Thanks to Josh asking if I thought Cephas and Peter were not the same, this is a fanciful think-aloud session, tossing Paul’s references and the Gospel of Mark around, to speculate how and why Cephas (Aramaic) may have been changed to Peter (Greek) . . . .
Paul in Galatians speaks of Cephas, James and John being leaders in the Jerusalem church. And, to state the bleeding obvious, it was not necessary for Paul to turn Cephas into its Greek form, Peter, for his Greek reading audience.
Paul also criticizes these 3, especially Cephas, for their Judaizing theology.
Let’s start with this as the earliest evidence of the names of the 3 leaders of “Christianity” or whatever it was called then in Judea.
Let’s think of Mark being the first written gospel, and its author knowing about these 3, Cephas, James and John.

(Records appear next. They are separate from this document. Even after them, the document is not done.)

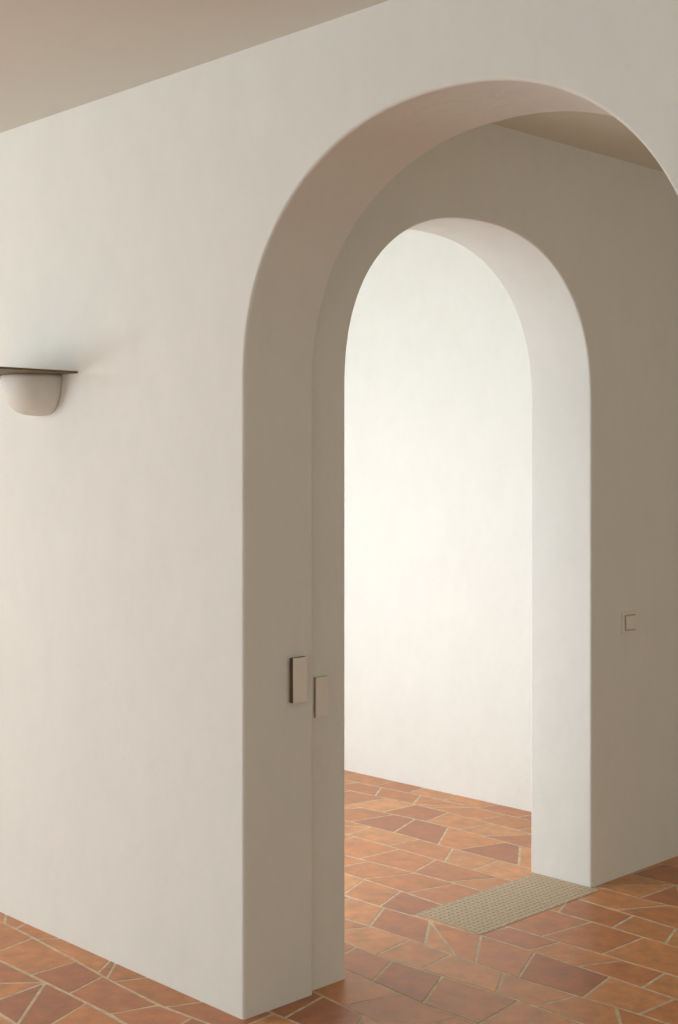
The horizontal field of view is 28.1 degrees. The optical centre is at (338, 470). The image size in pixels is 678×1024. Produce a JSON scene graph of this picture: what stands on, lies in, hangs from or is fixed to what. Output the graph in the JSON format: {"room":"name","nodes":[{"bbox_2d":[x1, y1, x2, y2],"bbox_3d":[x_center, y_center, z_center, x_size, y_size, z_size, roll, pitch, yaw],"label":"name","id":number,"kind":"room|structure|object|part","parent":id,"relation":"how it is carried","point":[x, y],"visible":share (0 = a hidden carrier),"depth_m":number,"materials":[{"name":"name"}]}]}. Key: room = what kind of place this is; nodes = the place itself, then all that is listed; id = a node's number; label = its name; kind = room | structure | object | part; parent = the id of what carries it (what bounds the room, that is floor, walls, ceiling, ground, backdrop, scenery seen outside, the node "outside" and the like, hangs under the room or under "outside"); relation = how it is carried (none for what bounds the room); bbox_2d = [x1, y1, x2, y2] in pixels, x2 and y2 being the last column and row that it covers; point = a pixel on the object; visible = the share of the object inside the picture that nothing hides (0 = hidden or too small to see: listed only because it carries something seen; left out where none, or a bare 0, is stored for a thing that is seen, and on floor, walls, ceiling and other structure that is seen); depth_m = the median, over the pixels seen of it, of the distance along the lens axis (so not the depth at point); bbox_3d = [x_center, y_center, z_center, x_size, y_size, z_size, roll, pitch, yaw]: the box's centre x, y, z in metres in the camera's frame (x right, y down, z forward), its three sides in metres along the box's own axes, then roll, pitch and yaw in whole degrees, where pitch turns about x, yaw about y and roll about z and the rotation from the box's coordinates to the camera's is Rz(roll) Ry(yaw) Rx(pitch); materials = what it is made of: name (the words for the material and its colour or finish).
{"room":"traditional dwelling","nodes":[
{"label":"traditional dwelling","id":0,"kind":"room"},
{"bbox_2d":[0,0,663,231],"bbox_3d":[-0.077,-1.263,3.077,11.200,0.150,10.900,0,0,-44],"label":"ceiling","id":1,"kind":"structure","parent":0,"point":[57,56],"depth_m":3.78,"materials":[{"name":"paint"}]},
{"bbox_2d":[0,0,677,1019],"bbox_3d":[0.295,0.176,3.442,0.272,2.768,10.500,0,0,-44],"label":"wall","id":2,"kind":"structure","parent":0,"point":[173,243],"depth_m":4.00,"materials":[{"name":"paint"}]},
{"bbox_2d":[0,366,77,415],"bbox_3d":[-1.119,-0.256,4.461,0.320,0.140,0.440,0,0,-44],"label":"wall sconce","id":3,"kind":"object","parent":2,"relation":"attached to","point":[28,391],"visible":1,"depth_m":4.46,"materials":[{"name":"ceramic"}]},
{"bbox_3d":[-1.053,-0.252,4.526,0.136,0.132,0.258,0,0,-44],"label":"lamp shade","id":4,"kind":"part","parent":3,"relation":"part of","materials":[{"name":"ceramic"}]},
{"bbox_3d":[-1.119,-0.322,4.461,0.320,0.007,0.440,0,0,-44],"label":"plate","id":5,"kind":"part","parent":3,"relation":"part of","materials":[{"name":"brown metal"}]},
{"bbox_2d":[290,656,306,702],"bbox_3d":[-0.118,0.610,3.957,0.054,0.131,0.017,0,0,-44],"label":"light switch","id":6,"kind":"object","parent":2,"relation":"attached to","point":[298,665],"visible":1,"depth_m":3.94,"materials":[{"name":"white plastic"}]},
{"bbox_2d":[0,770,677,1023],"bbox_3d":[-0.083,1.580,3.072,11.606,0.060,11.687,0,0,-44],"label":"floor","id":7,"kind":"structure","parent":0,"point":[608,955],"depth_m":4.38,"materials":[{"name":"tile"}]},
{"bbox_2d":[417,873,598,934],"bbox_3d":[0.616,1.549,4.873,0.685,0.001,0.295,0,0,-44],"label":"doormat","id":8,"kind":"object","parent":7,"relation":"in","point":[482,912],"visible":1,"depth_m":4.85,"materials":[{"name":"fabric"}]},
{"bbox_2d":[344,230,530,811],"bbox_3d":[-0.153,0.186,7.360,0.210,2.748,4.278,0,0,-44],"label":"wall","id":9,"kind":"structure","parent":0,"point":[437,381],"depth_m":6.56,"materials":[{"name":"paint"}]},
{"bbox_2d":[312,123,677,990],"bbox_3d":[1.503,0.176,5.791,4.743,2.768,0.282,0,0,-44],"label":"wall","id":10,"kind":"structure","parent":0,"point":[582,244],"depth_m":5.10,"materials":[{"name":"paint"}]},
{"bbox_2d":[314,676,328,717],"bbox_3d":[-0.053,0.676,4.060,0.052,0.120,0.010,0,0,-44],"label":"light switch","id":11,"kind":"object","parent":10,"relation":"attached to","point":[321,684],"visible":1,"depth_m":4.05,"materials":[{"name":"plastic"}]},
{"bbox_3d":[-0.054,0.676,4.062,0.052,0.120,0.005,0,0,-44],"label":"plate","id":12,"kind":"part","parent":11,"relation":"part of","materials":[{"name":"beige plastic"}]},
{"bbox_2d":[622,610,636,634],"bbox_3d":[1.118,0.582,5.208,0.096,0.088,0.011,0,0,-44],"label":"light switch","id":13,"kind":"object","parent":10,"relation":"attached to","point":[629,618],"visible":1,"depth_m":5.20,"materials":[{"name":"plastic"}]}
]}

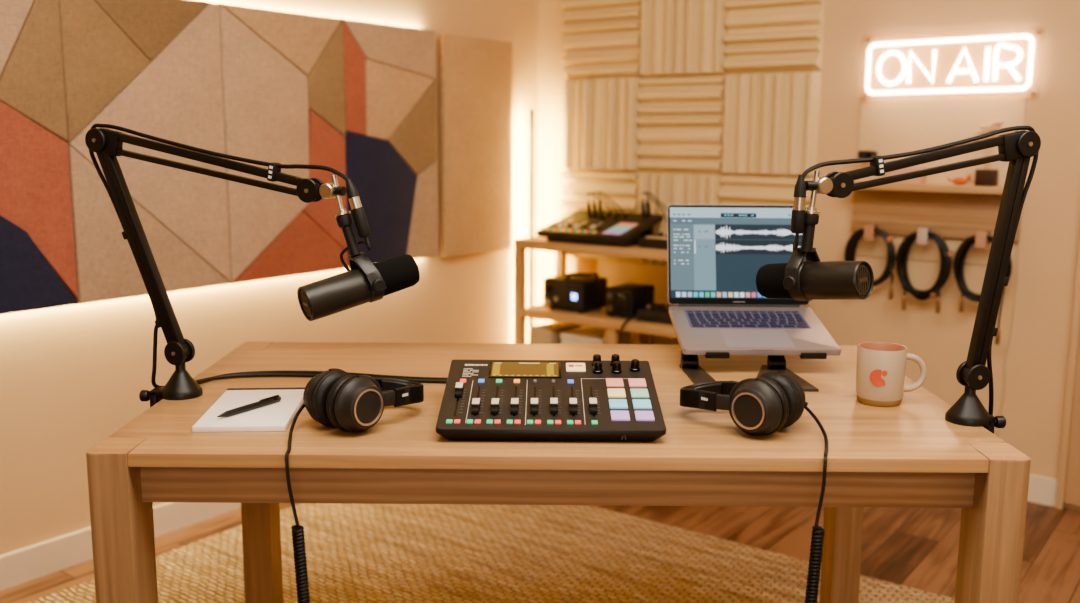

Accept that Mark is, like Paul, writing a polemic against Cephas, James and John for similar reasons. But his polemic is a parable, or allegorical narrative.
A major part of his theme will be to attack the Jerusalem church’s leadership. He will portray the apostles as the stony ground of the Parable of the Sower. Why stony ground? Why not? The main leader he is attacking is Cephas, Aramaic meaning “stone”. Perfect. It’s going to work well. Easy.
But most of his Greek-speaking audience won’t get it. They don’t know that Cephas is Aramaic for stone. It is only a parable, so he can change the name to its Greek form, Peter, which his audience will get. And by including James and John as his lead companions, it won’t be hard for them to know he’s really attacking the Jerusalem triumvirate, that Peter is the stand-in for Cephas.
The message will be more pointed, too, if the name is an appointed name-change from Jesus.
But the gospel narrative took hold. Not all continued to understand it as a parable. And given the passing of Cephas, James and John (and of Jerusalem itself — 70 ce — or even 135 ce?), and given the revisions of the gospel narrative, not only by Matthew, John and Luke but also by the noncanonical authors who produced the Gospel of Peter and others, Peter stuck as the name of the lead apostle — in particular among the descendants of those who stood against the Judaistic wing of Christianity. Although with the gospel revisions they no longer recognized Peter, James and John as originally representing that “heretical” branch.
Cephas still lingered in other circles, however. The second century Epistula Apostolorum (Epistle of the Apostles) even listed Cephas and Peter as different apostles. It was the number Twelve that was originally the significant fact, and most of the names were filled in later with inevitable variations as happens in the development of such stories.
Just a thought. Idle speculation.
But the thought has the advantage of working with the chronological sequence of the textual evidence and a coherent interpretation of the Gospel of Mark.